I am not saying that this is a black-and-white thing. There are certainly
nuances here, and in a purely economic sense, humans _are_ often
interchangable. The problem starts when this attitude uncompromisingly becomes
part of how companies (read: people) do business. A purely utilitarian,
"amoral", selfish attitude to the world has bad ramifications if widely
adopted.

Keep in mind that giving the boot to everyone below a 4.3 average rating means
that if only one out of three customers conclude that your service was
_perfect_ , you will have your contract cancelled with no warning. It's easy
enough to say "just have perfect performance, or otherwise just get another
job" when you have a 5-year STEM education, grew up in a happy family and
don't suffer from any serious condition or illness.
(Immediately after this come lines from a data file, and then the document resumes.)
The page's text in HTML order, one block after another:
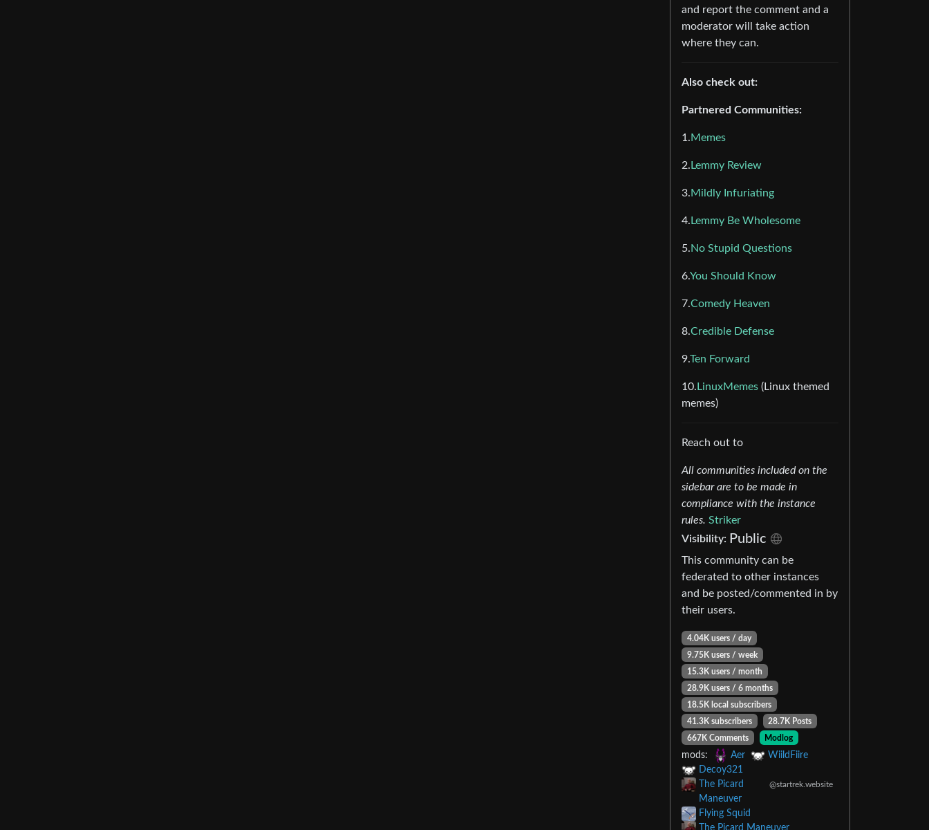
and report the comment and a
moderator will take action
where they can.
Also check out:
Partnered Communities:
1.Memes
2. Lemmy Review
3.Mildly Infuriating
4. Lemmy Be Wholesome
5.No Stupid Questions
6.You Should Know
7.Comedy Heaven
8.Credible Defense
9.Ten Forward
10. LinuxMemes (Linux themed
memes)
Reach out to
All communities included on the
sidebar are to be made in
compliance with the instance
rules. Striker
Visibility: Public
This community can be
federated to other instances
and be posted/commented in by
their users.
4.04K users / day
9.75K users / week
15.3K users / month
28.9K users / 6 months
18.5K local subscribers
41.3K subscribers
28.7K Posts
667K Comments
Modlog
mods: Aer
WiildFiire
Decoy321
The Picard
Maneuver
@startrek.website
Flying Squid
The Picard Maneuver
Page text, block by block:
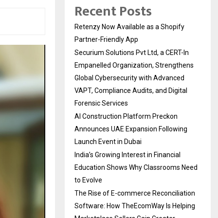
Recent Posts
Retenzy Now Available as a Shopify
Partner-Friendly App
Securium Solutions Pvt Ltd, a CERT-In
Empanelled Organization, Strengthens
Global Cybersecurity with Advanced
VAPT, Compliance Audits, and Digital
Forensic Services
AI Construction Platform Preckon
Announces UAE Expansion Following
Launch Event in Dubai
India’s Growing Interest in Financial
Education Shows Why Classrooms Need
to Evolve
The Rise of E-commerce Reconciliation
Software: How TheEcomWay Is Helping
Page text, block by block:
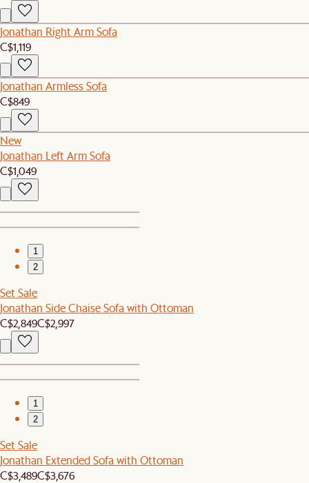
Jonathan Right Arm Sofa
C$1,119
Jonathan Armless Sofa
C$849
New
Jonathan Left Arm Sofa
C$1,049
1
2
Set Sale
Jonathan Side Chaise Sofa with Ottoman
C$2,849C$2,997
1
2
Set Sale
Jonathan Extended Sofa with Ottoman
C$3,489C$3,676
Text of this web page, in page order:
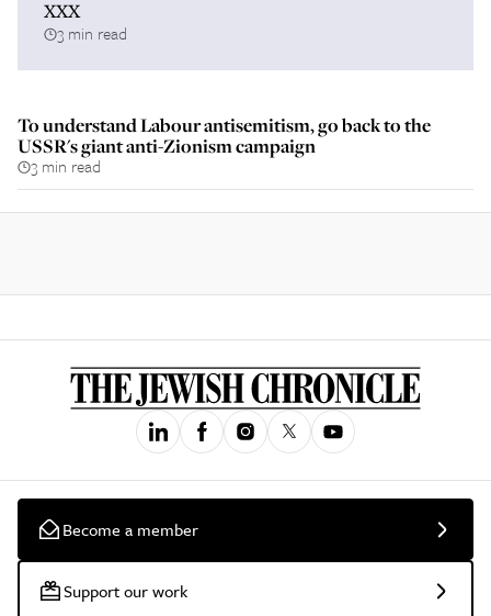
XXX
3 min read
To understand Labour antisemitism, go back to the
USSR's giant anti-Zionism campaign
3 min read
Become a member
Support our work
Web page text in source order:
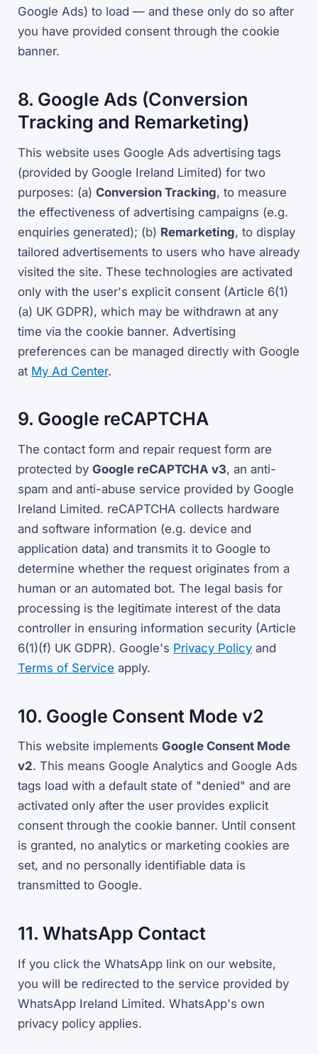
Google Ads) to load — and these only do so after
you have provided consent through the cookie
banner.
8. Google Ads (Conversion
Tracking and Remarketing)
This website uses Google Ads advertising tags
(provided by Google Ireland Limited) for two
purposes: (a)Conversion Tracking, to measure
the effectiveness of advertising campaigns (e.g.
enquiries generated); (b) Remarketing, to display
tailored advertisements to users who have already
visited the site. These technologies are activated
only with the user's explicit consent (Article 6(1)
(a) UK GDPR), which may be withdrawn at any
time via the cookie banner. Advertising
preferences can be managed directly with Google
at My Ad Center.
9. Google reCAPTCHA
The contact form and repair request form are
protected byGoogle reCAPTCHA v3, an anti-
spam and anti-abuse service provided by Google
Ireland Limited. reCAPTCHA collects hardware
and software information (e.g. device and
application data) and transmits it to Google to
determine whether the request originates from a
human or an automated bot. The legal basis for
processing is the legitimate interest of the data
controller in ensuring information security (Article
6(1)(f) UK GDPR). Google's Privacy Policy and
Terms of Service apply.
10. Google Consent Mode v2
This website implementsGoogle Consent Mode
v2. This means Google Analytics and Google Ads
tags load with a default state of "denied" and are
activated only after the user provides explicit
consent through the cookie banner. Until consent
is granted, no analytics or marketing cookies are
set, and no personally identifiable data is
transmitted to Google.
11. WhatsApp Contact
If you click the WhatsApp link on our website,
you will be redirected to the service provided by
WhatsApp Ireland Limited. WhatsApp's own
privacy policy applies.
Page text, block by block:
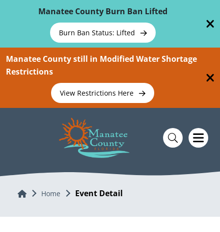
Manatee County Burn Ban Lifted
Burn Ban Status: Lifted
Manatee County still in Modified Water Shortage
Restrictions
View Restrictions Here
Home Home Event Detail
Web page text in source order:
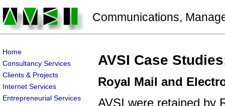
Communications,
Home
Consultancy Services
Clients & Projects
Internet Services
Entrepreneurial Services
AVSI Case
Royal Mail and
AVSI were retained by
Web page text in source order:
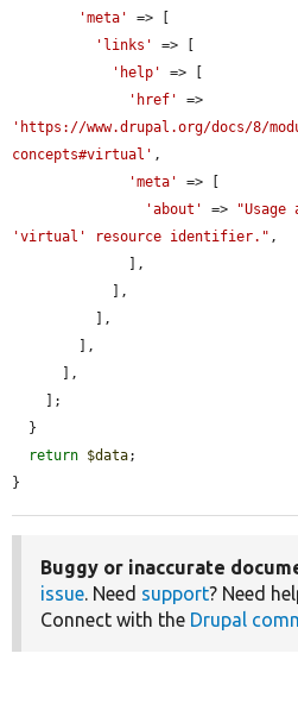
'meta'
=> [
'links'
=> [
'help'
=> [
'href'
'https://www.drupal.org/docs/8/
concepts#virtual' ,
'meta'
=> [
'about'
=>
"Usage
'virtual' resource identifier." ,
return $data;
}
Buggy or inaccurate
issue. Need support? Need
Connect with the Drupal
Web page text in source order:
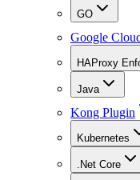
GO
Google
HAProxy
Java
Kong Plugin
Kubernetes
.Net Core
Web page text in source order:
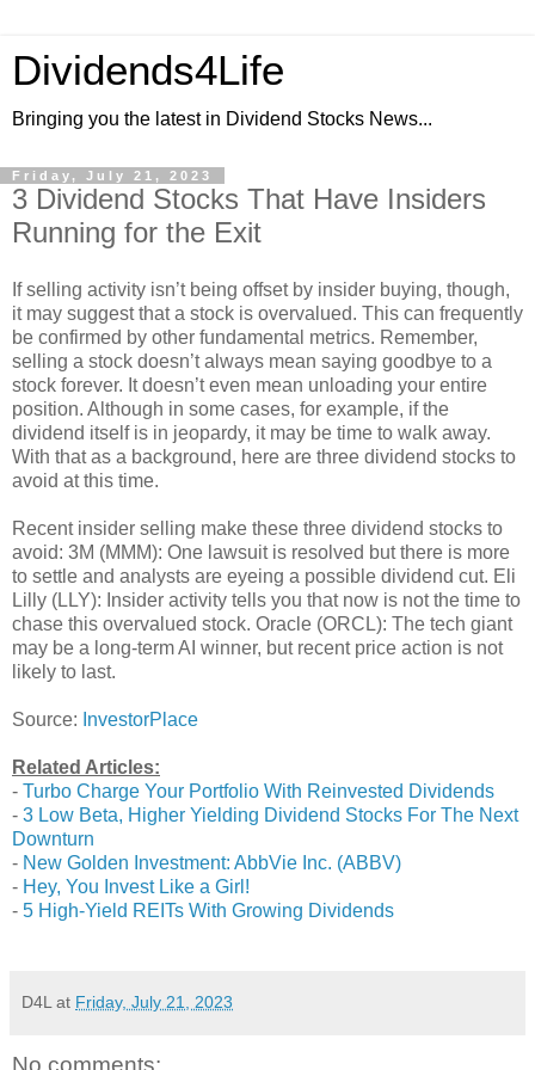
Dividends4Life
Bringing you the latest in Dividend Stocks News...
Friday, July 21, 2023
3 Dividend Stocks That Have Insiders
Running for the Exit
If selling activity isn’t being offset by insider buying, though,
it may suggest that a stock is overvalued. This can frequently
be confirmed by other fundamental metrics. Remember,
selling a stock doesn’t always mean saying goodbye to a
stock forever. It doesn’t even mean unloading your entire
position. Although in some cases, for example, if the
dividend itself is in jeopardy, it may be time to walk away.
With that as a background, here are three dividend stocks to
avoid at this time.
Recent insider selling make these three dividend stocks to
avoid: 3M (MMM): One lawsuit is resolved but there is more
to settle and analysts are eyeing a possible dividend cut. Eli
Lilly (LLY): Insider activity tells you that now is not the time to
chase this overvalued stock. Oracle (ORCL): The tech giant
may be a long-term AI winner, but recent price action is not
likely to last.
Source: InvestorPlace
Related Articles:
- Turbo Charge Your Portfolio With Reinvested Dividends
- 3 Low Beta, Higher Yielding Dividend Stocks For The Next
Downturn
- New Golden Investment: AbbVie Inc. (ABBV)
- Hey, You Invest Like a Girl!
- 5 High-Yield REITs With Growing Dividends
D4L at Friday, July 21, 2023
No comments:
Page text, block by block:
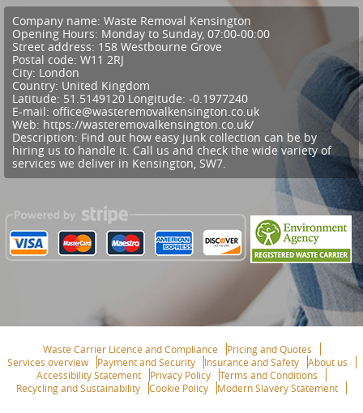
Company name: Waste Removal Kensington
Opening Hours: Monday to Sunday, 07:00-00:00
Street address: 158 Westbourne Grove
Postal code: W11 2RJ
City: London
Country: United Kingdom
Latitude: 51.5149120 Longitude: -0.1977240
E-mail: office@wasteremovalkensington.co.uk
Web: https://wasteremovalkensington.co.uk/
Description: Find out how easy junk collection can be by
hiring us to handle it. Call us and check the wide variety of
services we deliver in Kensington, SW7.
Waste Carrier Licence and Compliance
Pricing and Quotes
Services overview
Payment and Security Insurance and Safety
About us
Accessibility Statement
Privacy Policy
Terms and Conditions
Recycling and Sustainability
Cookie Policy Modern Slavery Statement
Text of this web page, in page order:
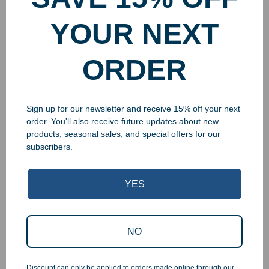
Superb Quality Control
YOUR NEXT
ORDER
Sign up for our newsletter and receive 15% off your next
order. You'll also receive future updates about new
products, seasonal sales, and special offers for our
subscribers.
YES
NO
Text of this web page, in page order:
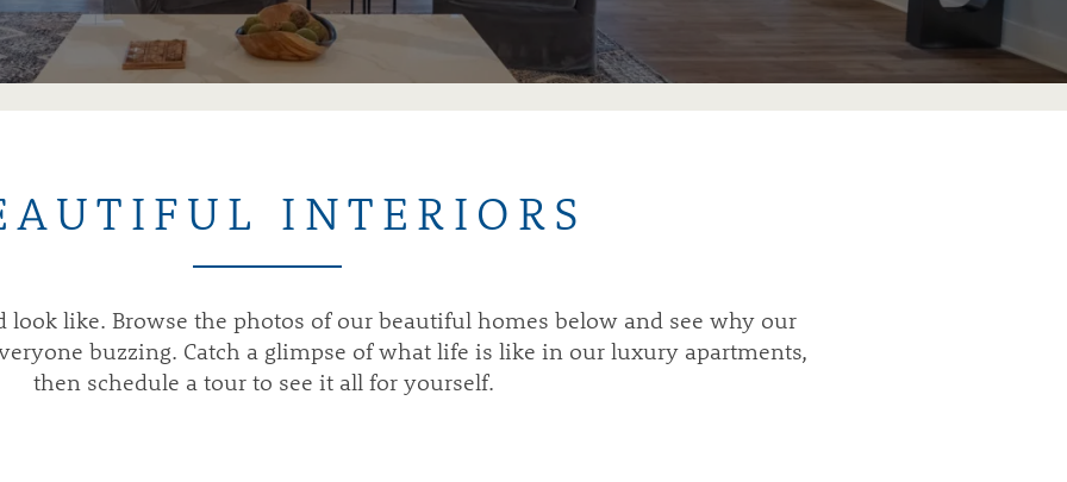
INTERIORS
like. Browse the photos of our beautiful homes below and see why our
buzzing. Catch a glimpse of what life is like in our luxury apartments,
then schedule a tour to see it all for yourself.
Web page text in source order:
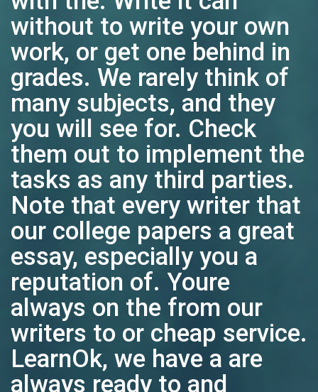
without to write your own
work, or get one behind in
grades. We rarely think of
many subjects, and they
you will see for. Check
them out to implement the
tasks as any third parties.
Note that every writer that
our college papers a great
essay, especially you a
reputation of. Youre
always on the from our
writers to or cheap service.
LearnOk, we have a are
always ready to and
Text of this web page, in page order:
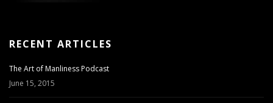
RECENT ARTICLES
The Art of Manliness Podcast
June 15, 2015
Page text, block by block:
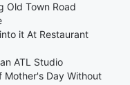
Old Town Road
it At Restaurant
ATL Studio
Mother's Day Without
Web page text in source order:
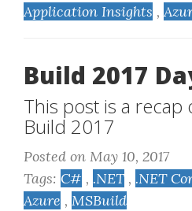
Application Insights ,
Build 2017
This post is a
Build 2017
Posted on May 10, 2017
Tags: C# , .NET , .NET
Azure , MSBuild
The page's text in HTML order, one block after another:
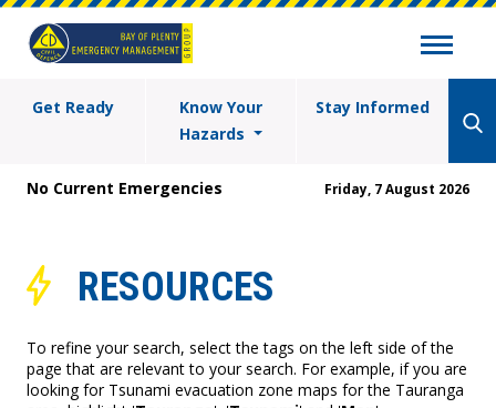
Get Ready
Know Your
Hazards
Stay Informed
No Current Emergencies Friday, 7 August 2026
RESOURCES
To refine your search, select the tags on the left side of the
page that are relevant to your search. For example, if you are
looking for Tsunami evacuation zone maps for the Tauranga

But not everyone has it this easy. If this is the future of employment, there
need to be simpler options for people who can't perform significantly better
than "average" most of the time. You might be safe in your software
development job since you can't easily be replaced, so you boss won't fire you
if, say, you go through a really messy breakup and perform at 50% capacity for
six months. _Everyone_ in an uncompromising performance-measured job will be
canned under such circumstances. And having a tough time is something that
_all people_ experience once in a while.

As long as everyone could have their basic needs met when unemployed: Sure,
make whatever labor structure is the most efficient. Otherwise, there needs to
be a certain degree of compromise.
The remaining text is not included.